1. Make sure you look fabulous. It may seem shallow, but it makes a difference when you know you look incredible. The only worst thing than being pitied for being single at your younger sibling's wedding for being single is being pitied for being single and looking bad. Let people see that you're doing fine single.

Put these on your checklist, single ladies: Great dress; hot shoes (heels, a MUST); elegant hairdo; beautiful make-up.

2. Alcohol. I'm not a drinker, and I didn't even drink all that much at my little brother's wedding, but the few drinks that I had made me mellow enough to enjoy the party, and oblivious enough to miss most of the patronizing smiles.

Needless to say, this is only for those of you over 21 (or 18 in Europe and Israel). And I say "needless to say," because if you're younger than 21 and your younger siblings are getting married, it's going to take more than booze to set things straight in your situation.
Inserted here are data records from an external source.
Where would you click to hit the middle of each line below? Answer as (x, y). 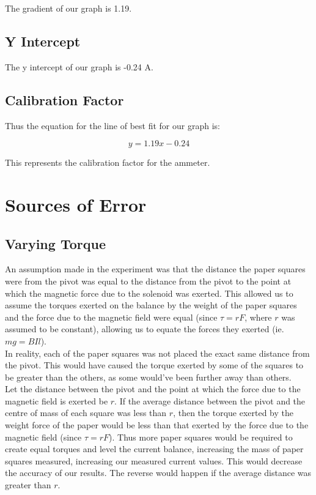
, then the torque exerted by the (233, 413)
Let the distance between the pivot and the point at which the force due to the (153, 389)
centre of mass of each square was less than (86, 413)
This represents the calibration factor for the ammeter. (108, 162)
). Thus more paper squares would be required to (201, 437)
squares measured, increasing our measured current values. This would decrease (154, 460)
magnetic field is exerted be (57, 400)
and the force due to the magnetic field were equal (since (111, 317)
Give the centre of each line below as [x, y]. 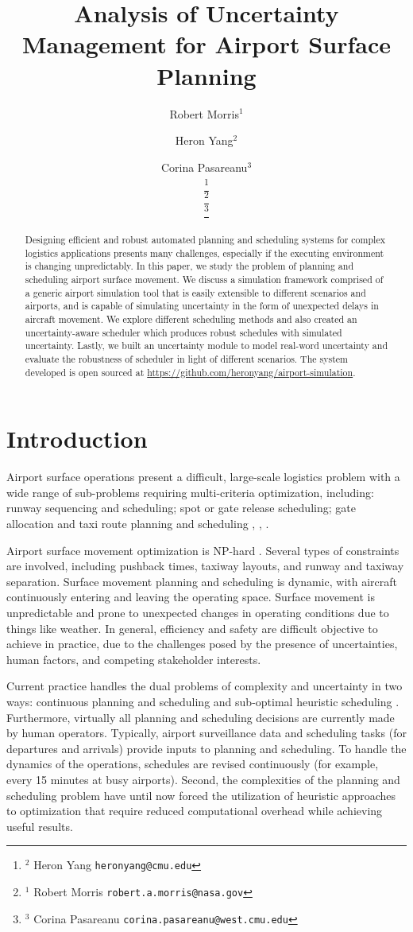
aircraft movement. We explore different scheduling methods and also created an [191, 319]
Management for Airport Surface [206, 44]
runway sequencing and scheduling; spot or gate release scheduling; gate [181, 508]
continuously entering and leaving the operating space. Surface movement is [191, 597]
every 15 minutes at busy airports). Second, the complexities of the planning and [203, 779]
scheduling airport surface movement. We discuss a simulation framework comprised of [204, 280]
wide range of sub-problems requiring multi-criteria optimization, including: [190, 492]
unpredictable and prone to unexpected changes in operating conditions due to [198, 612]
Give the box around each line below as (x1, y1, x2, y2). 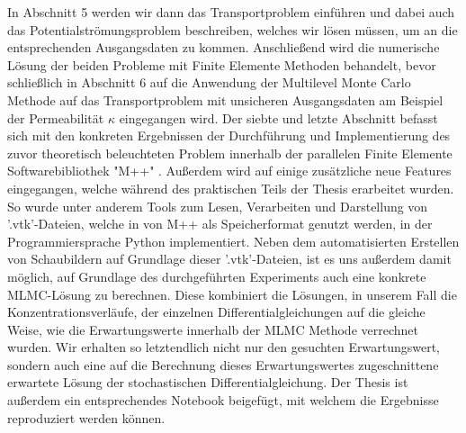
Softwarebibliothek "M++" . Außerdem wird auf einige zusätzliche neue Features (7, 161, 452, 180)
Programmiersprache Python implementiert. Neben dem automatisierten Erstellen (7, 231, 460, 250)
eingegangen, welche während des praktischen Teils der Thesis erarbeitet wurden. (7, 178, 454, 197)
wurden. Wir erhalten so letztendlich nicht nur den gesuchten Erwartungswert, (7, 338, 440, 356)
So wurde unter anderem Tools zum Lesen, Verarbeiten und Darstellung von (7, 196, 428, 215)
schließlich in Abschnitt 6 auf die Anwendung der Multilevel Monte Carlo (7, 73, 411, 92)
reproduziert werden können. (7, 408, 166, 427)
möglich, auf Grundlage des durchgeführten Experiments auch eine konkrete (7, 266, 426, 285)
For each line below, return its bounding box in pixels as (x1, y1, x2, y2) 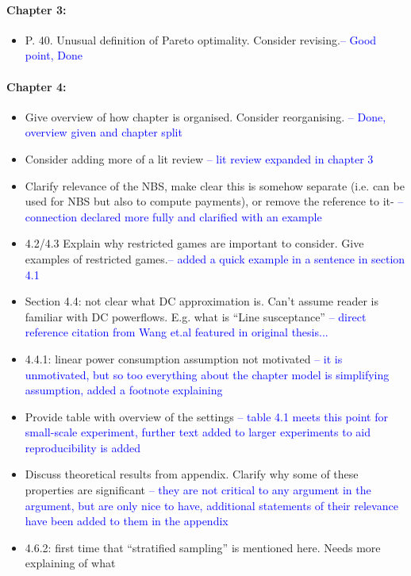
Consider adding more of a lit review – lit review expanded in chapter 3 (25, 150, 374, 167)
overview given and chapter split (25, 124, 182, 140)
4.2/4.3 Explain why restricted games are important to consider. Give (25, 235, 364, 252)
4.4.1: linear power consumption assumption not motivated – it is (25, 350, 343, 367)
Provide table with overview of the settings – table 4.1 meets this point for (25, 408, 388, 424)
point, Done (25, 47, 83, 63)
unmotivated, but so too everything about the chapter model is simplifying (25, 366, 390, 382)
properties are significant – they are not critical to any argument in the (25, 482, 371, 498)
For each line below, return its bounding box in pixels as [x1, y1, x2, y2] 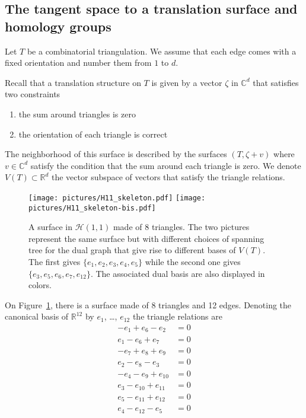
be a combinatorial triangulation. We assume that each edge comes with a [27, 44, 297, 57]
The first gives [28, 256, 81, 268]
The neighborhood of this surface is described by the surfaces [5, 148, 227, 160]
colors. [28, 279, 52, 291]
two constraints [5, 88, 60, 100]
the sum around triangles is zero [18, 107, 136, 120]
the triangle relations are [132, 310, 222, 323]
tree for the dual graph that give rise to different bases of [28, 244, 236, 256]
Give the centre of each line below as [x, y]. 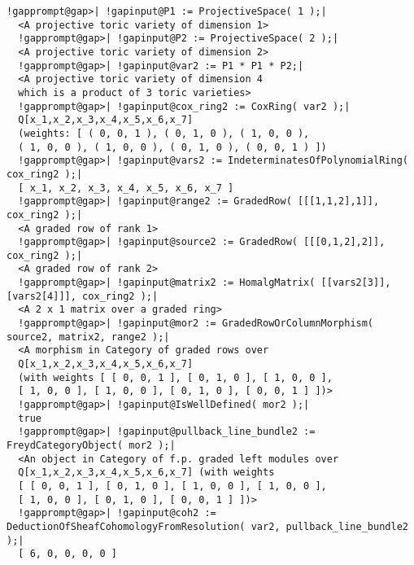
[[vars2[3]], [356, 283]
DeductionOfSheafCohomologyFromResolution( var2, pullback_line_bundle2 [207, 526]
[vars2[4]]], [41, 296]
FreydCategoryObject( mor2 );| [91, 445]
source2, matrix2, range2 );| [88, 337]
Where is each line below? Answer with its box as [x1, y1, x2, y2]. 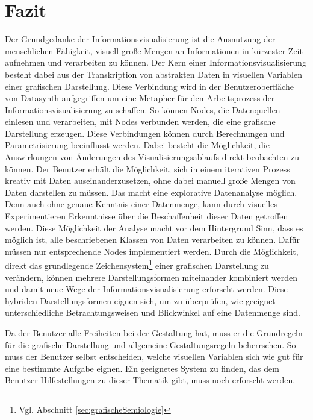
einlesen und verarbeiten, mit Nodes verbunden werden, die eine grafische [5, 115, 276, 128]
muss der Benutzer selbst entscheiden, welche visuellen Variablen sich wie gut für [5, 350, 303, 363]
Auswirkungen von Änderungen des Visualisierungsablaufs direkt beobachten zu [5, 151, 300, 163]
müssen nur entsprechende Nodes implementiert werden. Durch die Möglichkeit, [5, 245, 299, 257]
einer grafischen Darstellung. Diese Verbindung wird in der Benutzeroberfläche [5, 80, 294, 92]
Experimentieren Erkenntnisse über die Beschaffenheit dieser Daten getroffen [5, 210, 288, 222]
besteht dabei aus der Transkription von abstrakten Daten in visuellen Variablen [5, 67, 302, 80]
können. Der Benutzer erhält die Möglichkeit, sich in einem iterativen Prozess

3. Forget about who's looking, and just do whatever it takes to have a good time. Those old ladies frowning at your style of dancing? They don't exist. The shadchanim (matchmakers) peering over their glasses at your frequent trips to the bar? They don't matter.

Really. They don't.

4. If you can have some of your own friends there, it helps. If, however, your younger sibling drags you across the country for their wedding, (as mine did,) far away from your closest pals who understand what you're going through, add a few more drinks to your evening and it won't matter who's there for have fun with you. You'll manage fine alone.

5. Enjoy the food. If you happen to be on a diet, forget about it for the evening. Chocolate, especially, has amazing healing powers.

Any other tips? Let me know!


  1. haha
    love this post, btw you were not without friends at hte wedding!!!!
    What am I???? Chopped liver????
    Just kidding,
    sort of...

  2. Who am I??? Your dear sis...

  3. Heels are a must?

    Sure, if you're 5'2" and don't mind making yourself cry in pain. ;)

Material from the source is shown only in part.